+++ Records for the exercise

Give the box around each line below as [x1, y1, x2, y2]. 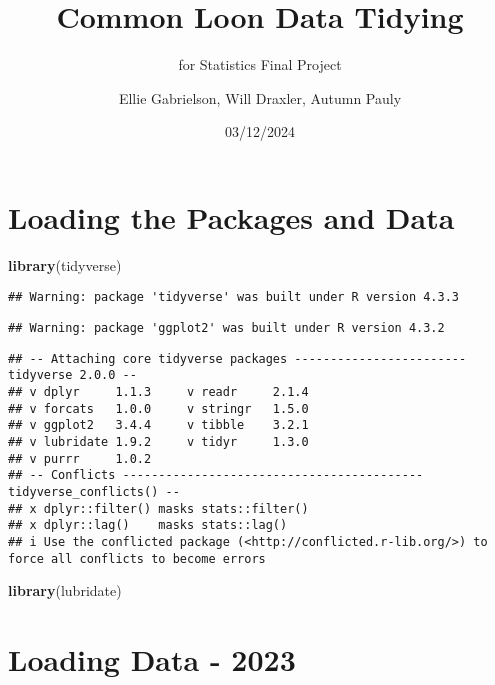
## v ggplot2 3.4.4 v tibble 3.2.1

++++++
+++ Records for the exercise

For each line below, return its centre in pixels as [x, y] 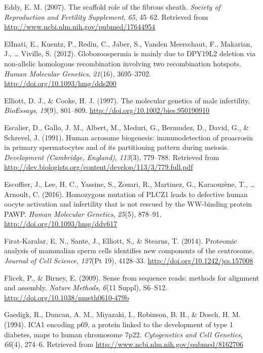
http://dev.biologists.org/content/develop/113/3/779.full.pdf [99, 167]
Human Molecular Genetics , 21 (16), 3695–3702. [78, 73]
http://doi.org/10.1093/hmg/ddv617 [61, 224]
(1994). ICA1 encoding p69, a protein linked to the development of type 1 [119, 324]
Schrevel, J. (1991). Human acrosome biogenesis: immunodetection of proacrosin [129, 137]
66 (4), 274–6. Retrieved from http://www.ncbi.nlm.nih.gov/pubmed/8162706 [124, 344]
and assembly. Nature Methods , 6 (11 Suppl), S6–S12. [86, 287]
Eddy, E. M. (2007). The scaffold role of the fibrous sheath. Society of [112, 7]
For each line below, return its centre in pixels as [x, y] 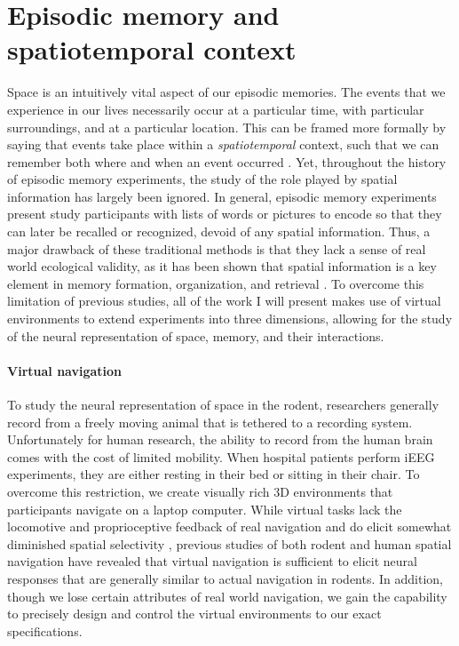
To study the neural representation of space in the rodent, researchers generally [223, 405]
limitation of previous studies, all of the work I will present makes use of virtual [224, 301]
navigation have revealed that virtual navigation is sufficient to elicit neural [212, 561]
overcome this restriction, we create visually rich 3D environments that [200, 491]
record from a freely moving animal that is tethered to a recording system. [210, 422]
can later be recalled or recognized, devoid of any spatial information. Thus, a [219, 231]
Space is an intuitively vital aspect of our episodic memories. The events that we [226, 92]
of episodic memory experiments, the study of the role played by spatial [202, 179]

++++++
+++ Records for the exercise

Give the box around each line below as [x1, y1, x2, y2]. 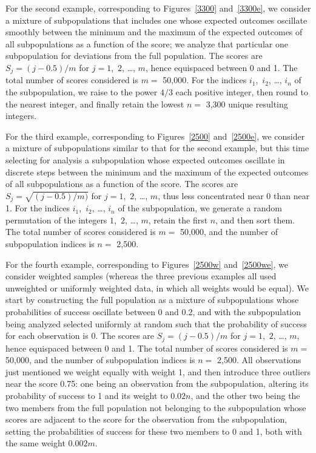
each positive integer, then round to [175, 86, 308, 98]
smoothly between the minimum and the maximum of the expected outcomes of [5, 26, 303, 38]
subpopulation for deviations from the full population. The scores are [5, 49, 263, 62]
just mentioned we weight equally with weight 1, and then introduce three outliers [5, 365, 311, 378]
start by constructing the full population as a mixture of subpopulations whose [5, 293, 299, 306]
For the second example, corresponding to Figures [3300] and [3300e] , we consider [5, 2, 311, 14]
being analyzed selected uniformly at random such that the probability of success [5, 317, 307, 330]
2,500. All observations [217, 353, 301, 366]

++++++

Exercise directions: Every line above from the line with "just mentioned we" to the line with "start by constructing", both included, must be reproduced exactly, and no other line may appear.

Task result:
just mentioned we weight equally with weight 1, and then introduce three outliers [5, 365, 311, 378]
start by constructing the full population as a mixture of subpopulations whose [5, 293, 299, 306]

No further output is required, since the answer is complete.